Which of them violate the laws of probability: both, neither, or just one (which one)?

Consider the following two assignments of probabilities:

- \(\p(A) = 4/5\), \(\p(B) = 1/5\), \(\p(\neg A \wedge B) = 3/5\).
- \(\p(\neg X) = 1/10\), \(\p(\neg Y) = 9/10\), \(\p(X \wedge Y) = 0\).

Which of them violate the laws of probability: both, neither, or just one (which one)?

In April of 2021 during the Covid-19 pandemic, concerns arose about the safety of one of the vaccines. At the time \(7\) million people had already received this vaccine, a few of whom developed dangerous bloodclots. One of these people had already died as a result. This exercise is based on a tweet of Nate Silver’s

Suppose at the time there was a \(1/100\) chance of getting Covid-19 without the vaccine, and only a \(1/1,000\) chance with the vaccine. And suppose unvaccinated people who got Covid-19 died in \(1/150\) cases, while those who’d had the vaccine only died in \(1/500\) cases.

What then was the probability of dying, either from a vaccine-induced blood clot or from Covid-19, if you did take the vaccine?
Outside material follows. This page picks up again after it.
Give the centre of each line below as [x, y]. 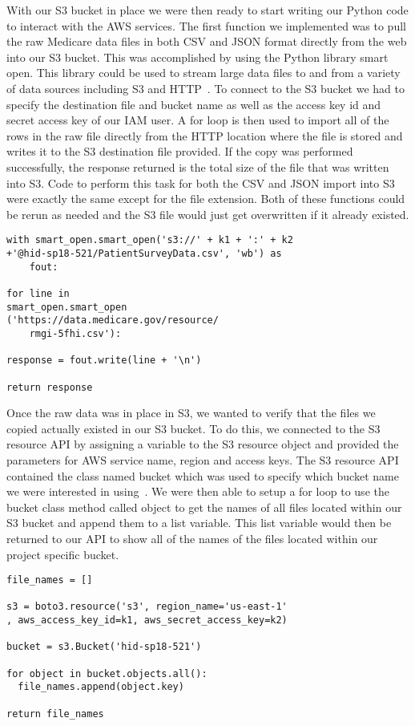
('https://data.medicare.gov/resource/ [113, 320]
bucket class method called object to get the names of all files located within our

What was the probability if you didn’t? (Assume no other vaccines were available.)

Prove that if \(\p(B) = 1\), then \(\p(A \wedge B) = \p(A)\).

Prove that \(\p(A \wedge B) \geq \p(A) + \p(B) - 1\).

Prove that \(\p(A \wedge B \wedge C) = \p(A) \p(B \given A) \p(C \given B \wedge A)\) as long as the two conditional probabilities are well-defined.